• PROBLEM TO SOLVE:
An image-free reproduction of the data below is needed: print it exactly.

========================================================================

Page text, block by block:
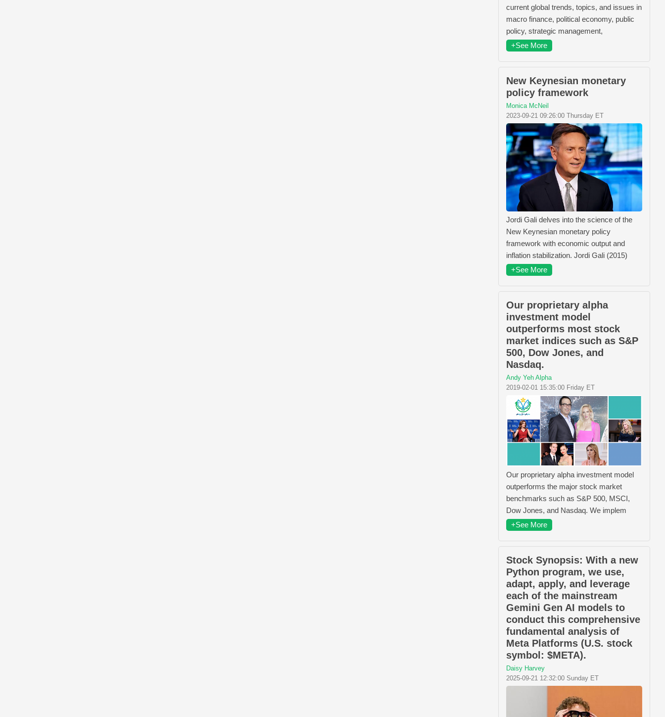
current global trends, topics, and issues in
macro finance, political economy, public
policy, strategic management,
+See More
New Keynesian monetary
policy framework
Monica McNeil
2023-09-21 09:26:00 Thursday ET
Jordi Gali delves into the science of the
New Keynesian monetary policy
framework with economic output and
inflation stabilization. Jordi Gali (2015)
+See More
Our proprietary alpha
investment model
outperforms most stock
market indices such as S&P
500, Dow Jones, and
Nasdaq.
Andy Yeh Alpha
2019-02-01 15:35:00 Friday ET
Our proprietary alpha investment model
outperforms the major stock market
benchmarks such as S&P 500, MSCI,
Dow Jones, and Nasdaq. We implem
+See More
Stock Synopsis: With a new
Python program, we use,
adapt, apply, and leverage
each of the mainstream
Gemini Gen AI models to
conduct this comprehensive
fundamental analysis of
Meta Platforms (U.S. stock
symbol: $META).
Daisy Harvey
2025-09-21 12:32:00 Sunday ET
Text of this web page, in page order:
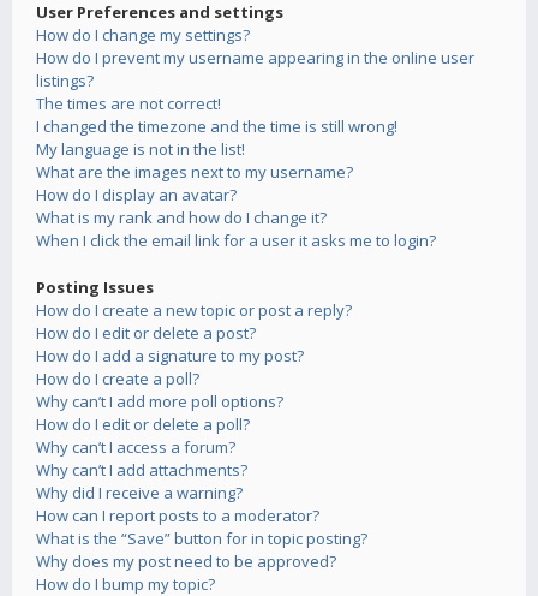
User Preferences and settings
How do I change my settings?
How do I prevent my username appearing in the online user
listings?
The times are not correct!
I changed the timezone and the time is still wrong!
My language is not in the list!
What are the images next to my username?
How do I display an avatar?
What is my rank and how do I change it?
When I click the email link for a user it asks me to login?
Posting Issues
How do I create a new topic or post a reply?
How do I edit or delete a post?
How do I add a signature to my post?
How do I create a poll?
Why can’t I add more poll options?
How do I edit or delete a poll?
Why can’t I access a forum?
Why can’t I add attachments?
Why did I receive a warning?
How can I report posts to a moderator?
What is the “Save” button for in topic posting?
Why does my post need to be approved?
How do I bump my topic?

========================================================================

• EXERCISE RESULT:
Page text, block by block:
current global trends, topics, and issues in
macro finance, political economy, public
policy, strategic management,
+See More
New Keynesian monetary
policy framework
Monica McNeil
2023-09-21 09:26:00 Thursday ET
Jordi Gali delves into the science of the
New Keynesian monetary policy
framework with economic output and
inflation stabilization. Jordi Gali (2015)
+See More
Our proprietary alpha
investment model
outperforms most stock
market indices such as S&P
500, Dow Jones, and
Nasdaq.
Andy Yeh Alpha
2019-02-01 15:35:00 Friday ET
Our proprietary alpha investment model
outperforms the major stock market
benchmarks such as S&P 500, MSCI,
Dow Jones, and Nasdaq. We implem
+See More
Stock Synopsis: With a new
Python program, we use,
adapt, apply, and leverage
each of the mainstream
Gemini Gen AI models to
conduct this comprehensive
fundamental analysis of
Meta Platforms (U.S. stock
symbol: $META).
Daisy Harvey
2025-09-21 12:32:00 Sunday ET
Text of this web page, in page order:
User Preferences and settings
How do I change my settings?
How do I prevent my username appearing in the online user
listings?
The times are not correct!
I changed the timezone and the time is still wrong!
My language is not in the list!
What are the images next to my username?
How do I display an avatar?
What is my rank and how do I change it?
When I click the email link for a user it asks me to login?
Posting Issues
How do I create a new topic or post a reply?
How do I edit or delete a post?
How do I add a signature to my post?
How do I create a poll?
Why can’t I add more poll options?
How do I edit or delete a poll?
Why can’t I access a forum?
Why can’t I add attachments?
Why did I receive a warning?
How can I report posts to a moderator?
What is the “Save” button for in topic posting?
Why does my post need to be approved?
How do I bump my topic?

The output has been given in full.